Do you have a good memory? I can’t always remember what I ate for dinner the night before or what we did last weekend (#mombrain), but there are certain memories from decades ago that stick out to me.
I guess everybody is like that?
Anyway, I can’t recall (go figure) what provoked the resurfacing of this memory, but something—a podcast or quote, maybe?—led me to reminisce an incident in kindergarten that I will never forget.
Eraser-less Pencils: Lessons in Perfectionism
Do you remember those big, fat pencils that didn’t have erasers? I think every pre-school or kindergarten student used those when learning how to write for the first time. They were easy to grip!
Despite their ease of grip, those pencils weren’t very conducive to correcting errors.
One time I made a mistake on my handwriting “homework,” and, not wanting to just leave it the way it was, I tried to “erase” the pencil.
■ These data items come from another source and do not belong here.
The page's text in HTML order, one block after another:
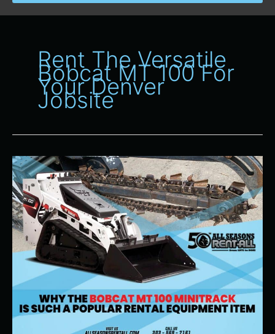
Rent The Versatile
Bobcat MT 100 For
Your Denver
Jobsite
Why
the
Bobcat
MT
100
is
Popular
Equipment
Item
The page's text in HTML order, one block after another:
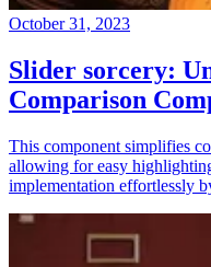
October 31, 2023
Slider sorcery:
Comparison
This component simplifies
allowing for easy
implementation effortlessly

Without an eraser, that proved to be difficult.
My “corrective efforts” created a huge mess because I wet the paper and tried to rub away the pencil markings.
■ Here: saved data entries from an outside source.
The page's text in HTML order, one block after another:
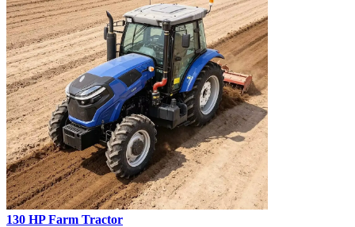
130 HP Farm Tractor
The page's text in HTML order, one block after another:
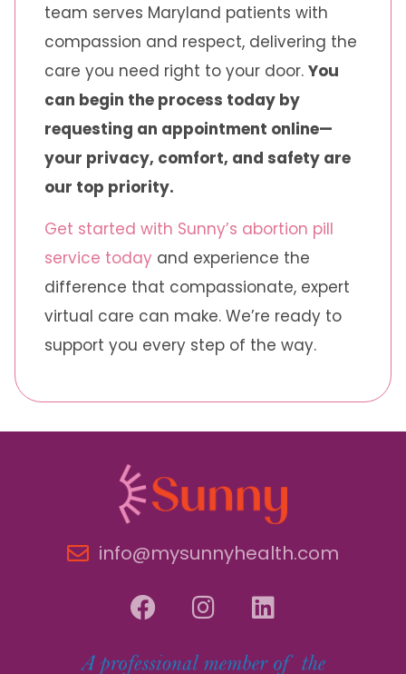
team serves Maryland patients with
compassion and respect, delivering the
care you need right to your door. You
can begin the process today by
requesting an appointment online—
your privacy, comfort, and safety are
our top priority.
Get started with Sunny’s abortion pill
service today and experience the
difference that compassionate, expert
virtual care can make. We’re ready to
support you every step of the way.
info@mysunnyhealth.com

I ended up getting a “C” (or whatever less-than-perfect “grade” we were given at that age) on that homework.
I don’t remember my exact feelings, but being the little perfectionist I was even at that young age, I am sure I cried and stomped and felt the entire world was against me (basically how I react to disappointment/failure as an adult).
And I’m sure my mother hugged me, reassured me that I was smart, and made clear that it was OK—normal, even—to make mistakes.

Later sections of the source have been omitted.